You can see that I used the method fftshift after performing the FFT to match the definition of the Fourier Transform.

Also, if you want to discard the evanescent fields as you seem you want to do, it's a much better approach to use numpy.where instead of looping every pixel, since Python loops are much slower:

    # propagate the angular spectrum a distance z
    mask = (2*np.pi/self.?)**2 - kx**2 - ky**2 > 0
    A = np.where(mask, c*np.exp(1j*kz * z),  0)
    E = ifft2(ifftshift(A))

This code should replace the last lines in the compute_colors_at method. Hope that this helps!

Answer 2

It can be tricky to get this right. Here it is:

u = ... # this is your 2D complex field that you wish to propagate
z = ... # this is the distance by which you wish to propagate

dx, dy = 1, 1 # or whatever

wavelen = 1 # or whatever
wavenum = 2 * np.pi / wavelen
wavenum_sq = wavenum * wavenum

kx = np.fft.fftfreq(u.shape[0], dx / (2 * np.pi))
ky = np.fft.fftfreq(u.shape[1], dy / (2 * np.pi))

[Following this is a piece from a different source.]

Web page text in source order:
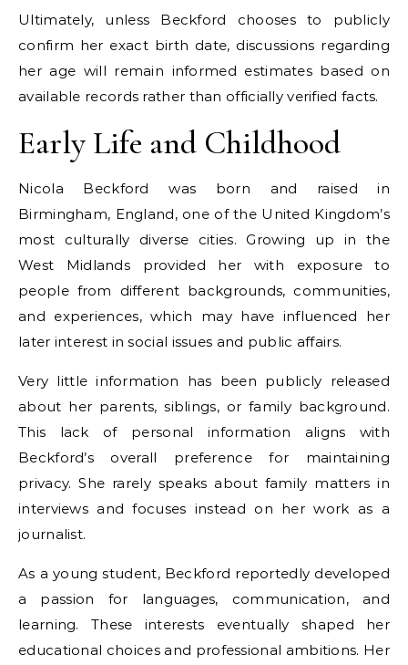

# this is just for broadcasting, the "indexing" argument prevents NumPy
# from doing a transpose (default meshgrid behaviour)
kx, ky = np.meshgrid(kx, ky, indexing = 'ij', sparse = True)

kz_sq = kx * kx + ky * ky

# we zero out anything for which this is not true, see many textbooks on
# optics for an explanation
mask = wavenum * wavenum > kz_sq

g = np.zeros((len(kx), len(ky)), dtype = np.complex_)
g[mask] = np.exp(1j * np.sqrt(wavenum_sq - kz_sq[mask]) * z)

res = np.fft.ifft2(g * np.fft.fft2(u)) # this is the result

You probably want to pad u to prevent wrap around. In that case, simply compute g with the shape doubled then slice the result.